## DATA EXTRACT
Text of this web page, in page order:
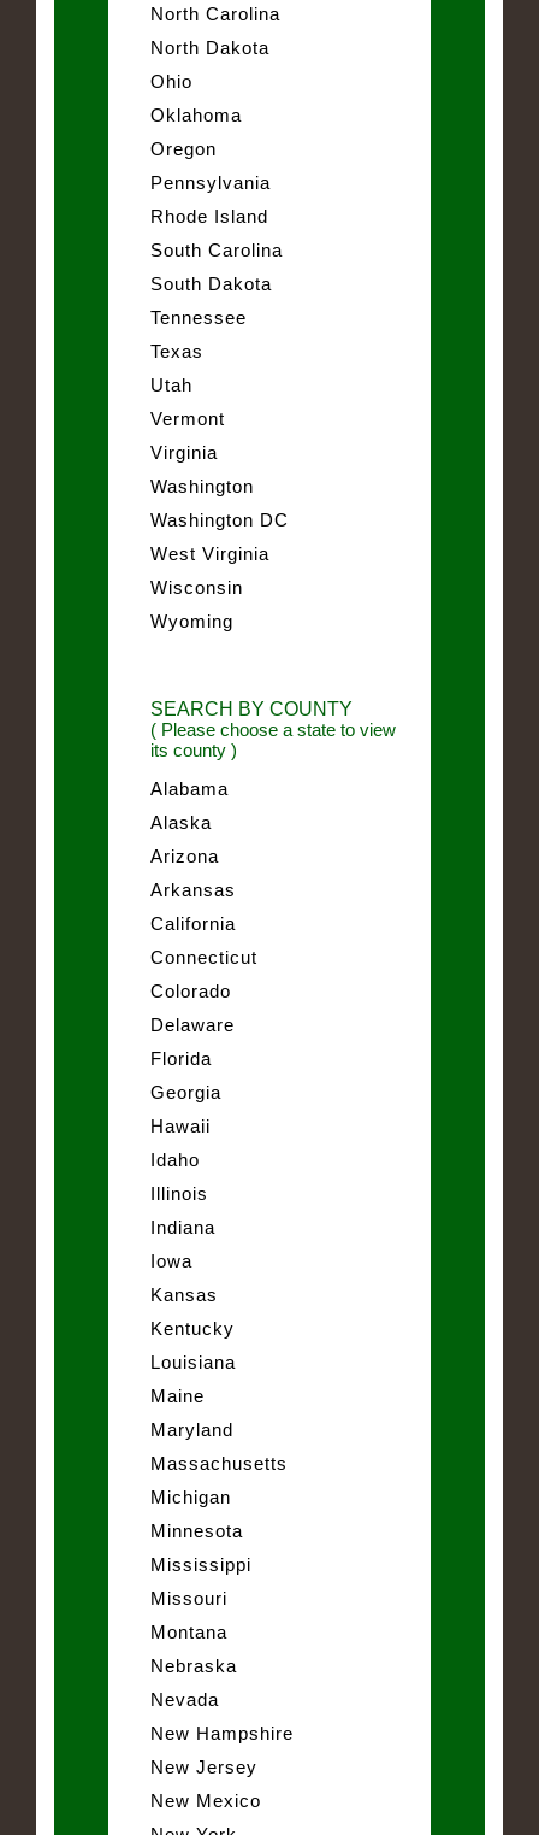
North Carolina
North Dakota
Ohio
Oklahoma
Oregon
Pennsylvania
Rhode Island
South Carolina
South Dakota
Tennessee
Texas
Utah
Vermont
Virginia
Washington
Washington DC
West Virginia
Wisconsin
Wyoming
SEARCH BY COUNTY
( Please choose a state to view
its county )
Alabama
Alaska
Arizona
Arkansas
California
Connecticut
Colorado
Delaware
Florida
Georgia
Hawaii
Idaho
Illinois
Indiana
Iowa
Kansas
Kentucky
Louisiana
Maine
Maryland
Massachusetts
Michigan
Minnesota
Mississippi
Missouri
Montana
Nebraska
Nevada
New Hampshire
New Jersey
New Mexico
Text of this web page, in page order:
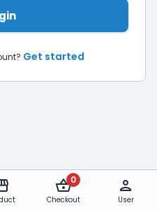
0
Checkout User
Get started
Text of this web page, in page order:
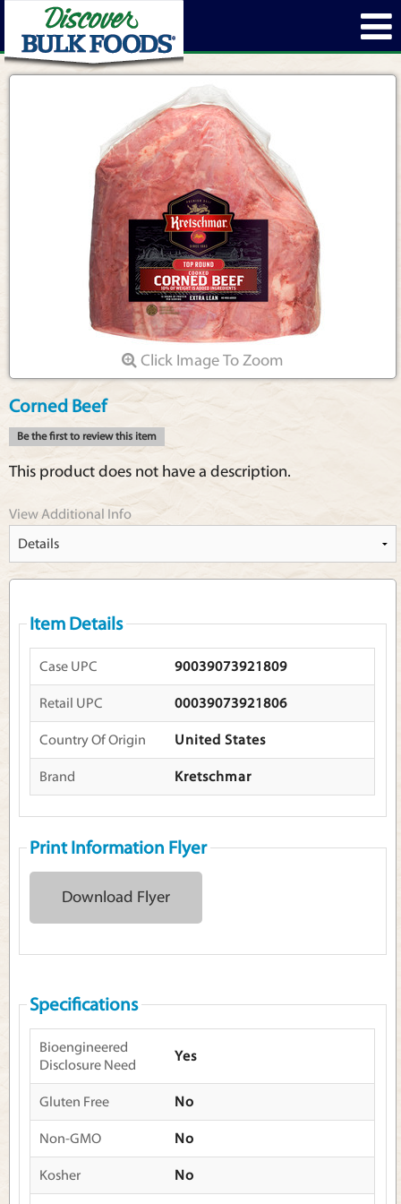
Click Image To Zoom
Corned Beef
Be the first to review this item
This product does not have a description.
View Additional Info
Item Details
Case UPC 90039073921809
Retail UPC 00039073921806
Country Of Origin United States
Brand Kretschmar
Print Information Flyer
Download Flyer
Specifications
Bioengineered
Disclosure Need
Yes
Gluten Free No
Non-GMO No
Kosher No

## HOW TO COMPLETE THIS TASK
Locate the word "Flyer" in the data above. Copy every line carrying it.

## YOUR RESPONSE
Print Information Flyer
Download Flyer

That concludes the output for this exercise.